1Division of Pediatric Hematology and Oncology, Department of Pediatrics and Adolescent Medicine, Faculty of Medicine, Medical Center-University of Freiburg, Freiburg im Breisgau, Germany

2Division of Pediatric Surgery, Department of General and Visceral Surgery, Faculty of Medicine, Medical Center-University of Freiburg, Freiburg im Breisgau, Germany

§ shared authorship

*Corresponding author: Barbara Zieger, Division of Pediatric Hematology and Oncology, Department of Pediatrics and Adolescent Medicine, Faculty of Medicine, Medical Center, University of Freiburg, Freiburg im Breisgau, Germany

Received Date: 24 August 2023

Accepted Date: 29 August 2023

Published Date: 31 August 2023

Citation: Boeckelmann D, Klima-Frysch J, Georgiev H, Wiedenhofer R, Glonnegger H, et al (2023) Platelet Storage Pool Disease in a Family with Thrombocytopenia and a Pathogenic Variant in the α-Actinin Encoding Gene ACTN1. Ann Case Report. 8: 1426. https://doi.org/10.29011/2574-7754.101426

Abstract

ACTN1-related thrombocytopenia (ACTN1-RT) is an inherited platelet disorder, normally associated with moderate/ mild macrothrombocytopenia and a mild bleeding diathesis. Whereas immunofluorescence studies describing the cytoskeleton organization have been reported several times, expression analyses of platelet CD62-P and CD63 using flow cytometry have rarely been performed. We report on familial thrombocytopenia, i.e. four patients – mother and three daughters with moderate/ mild thrombocytopenia who were identified as having a pathogenic variant (p.Arg46Trp) in ACTN1. Interestingly, in two of the four patients, flow cytometry analysis showed a profound decrease in surface expression of platelet activation markers CD62-P and CD63. The other two patients showed a mild reduction with different concentrations of thrombin and reached normal exposure after activation with 1 U/mL thrombin.

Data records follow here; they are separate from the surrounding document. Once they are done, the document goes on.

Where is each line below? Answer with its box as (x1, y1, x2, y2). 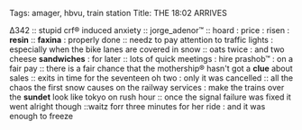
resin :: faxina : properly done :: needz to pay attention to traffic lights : (9, 35, 273, 45)
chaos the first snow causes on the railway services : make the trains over (9, 82, 285, 92)
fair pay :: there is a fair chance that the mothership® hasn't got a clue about (9, 63, 293, 74)
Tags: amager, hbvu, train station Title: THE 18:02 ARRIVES (9, 8, 227, 18)
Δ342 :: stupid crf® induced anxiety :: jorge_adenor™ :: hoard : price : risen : (9, 25, 290, 35)
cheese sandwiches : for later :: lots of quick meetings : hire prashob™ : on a (9, 54, 294, 64)
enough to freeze (9, 111, 74, 121)
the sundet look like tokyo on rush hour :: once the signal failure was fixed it (9, 91, 291, 102)
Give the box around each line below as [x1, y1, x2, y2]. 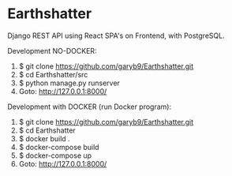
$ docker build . [18, 133, 70, 143]
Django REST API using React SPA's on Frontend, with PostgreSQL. [7, 31, 226, 40]
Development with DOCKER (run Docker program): [7, 102, 171, 111]
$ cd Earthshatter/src [18, 69, 88, 79]
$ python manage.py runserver [18, 78, 120, 88]
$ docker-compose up [18, 151, 92, 160]
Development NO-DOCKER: [7, 46, 97, 55]
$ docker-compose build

Reduced expression of CD62-P and CD63 is hinting to an α- and δ-storage pool disease (α-/δ-SPD), respectively. Whereas a CD62-P reduction has been previously reported once, this – to our knowledge – is the first report of a CD63 reduction in association with an ACTN1-RT. Patients with platelet SPD are at higher risk for bleeding problems, especially after trauma or surgery. In summary, comprehensive investigation, including molecular genetic and platelet function analysis is important to classify the individual platelet defect. This may help to prevent unnecessary bleeding problems and to optimize perioperative management.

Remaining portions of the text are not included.